Mr Dimbleby said: “The fundamental [question] is - are people fit and ready to work? Food is a huge part of that.”
….
However, Mr Dimbleby resigned from government work last year, criticising what he called “insane” inaction from ministers and an “ultra-free-market ideology” that he claimed made it impossible to enact change.
Well, ultra free market - if he thinks the current Tories are that then he's not only deluded he’s going to have a hell of a surprise when he comes across me and mine, eh?
But he does throw around words like insane so we can indeed use deluded, ignorant and all the rest.
We can see where he’s going here. If people too sick to work all lose weight and go to work then there will be more people working. So, there should - presumably - be more production. OK.
But he calls that productivity. Which is not just wrong it’s that deluded ignorance.
Productivity is not production. It’s the “production per hour of labour”. If we add more hours of labour and production goes up in lock step productivity has not risen.
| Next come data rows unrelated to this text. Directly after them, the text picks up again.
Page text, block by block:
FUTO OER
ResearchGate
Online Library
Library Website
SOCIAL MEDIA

Production per hour of labour is exactly what it was.
As would almost certainly happen productivity would fall as the marginal worker comes back into the labour force. Productivity is average out across the entire population and all the really, really, productive people are in work - because it pays too much not to be. Yea, even if they’re fat. You do recall Mr. Pavarotti? Those currently out of the labour force are pretty much certain to be lower than median or mean productivity - thus, adding them to the workforce, even if they’re real nice and thin now, is going to reduce that productivity. Which is, to repeat, an average - it’s all production divided by total number of hours of labour.
So, the correct message to Henners is that traditional “Begone, Dolt”.
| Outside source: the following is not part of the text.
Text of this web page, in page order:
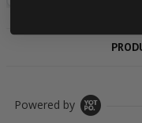
Powered by

As to why he’s said it, that’s easy enough. Now that he’s made his cash from flogging fish finger sandwiches he wants something more than mere lucre. A gong or three, social relevance, perhaps to be hailed as the saviour of the nation. He’s picked obesity as his cause. He’s also heard summat about this “productivity” stuff. It really is the determinant of the wealth of the nation - how much we produce per hour of work is how much we can consume per hour worked - it’s the wealth of the nation.
But because the dolt - who should begone - doesn’t know that productivity is production per hour worked and therefore doesn’t change if we add more production hours (or, rather, doesn’t change for that reason alone) he makes this ignorant claim. Because, you see, Our ‘Enery (or Henners to those of us who also went to public school) just doesn’t know what he’s talking about.
Which ain’t when you come to think of it, a grand way to start designing public policy, is it? But then that all too many do exactly this gives us a clue as to why we’re in the position we are…..
Fixing the pensions problem is simple to state.
1 Retirement has to be funded from deferred income. So you'll have to work longer as a %age of life expectancy or have a lower income upon retirement.
2 That deferred income has to be invested in actual productive assets.
Both are tricky for politicians as 1 people want to live at others expense.
2 much less scamming opportunities if the funny money goes.
Henry's scheme could make production worse. The vast majority of the UK is not obese and not presenting to the NHS for help with the conditions he mentions. The productive way to get food you like is to work hard and productively and then pay the chef at the pub to make you a full English breakfast. The specialist who is good at it. If that's banned you might decide to work less hard, buy the ingredients and cook them yourself, which not going to employ a specialist.
Same applies to any intervention where what is produced efficiently is taxed or banned into being consumed less or at home.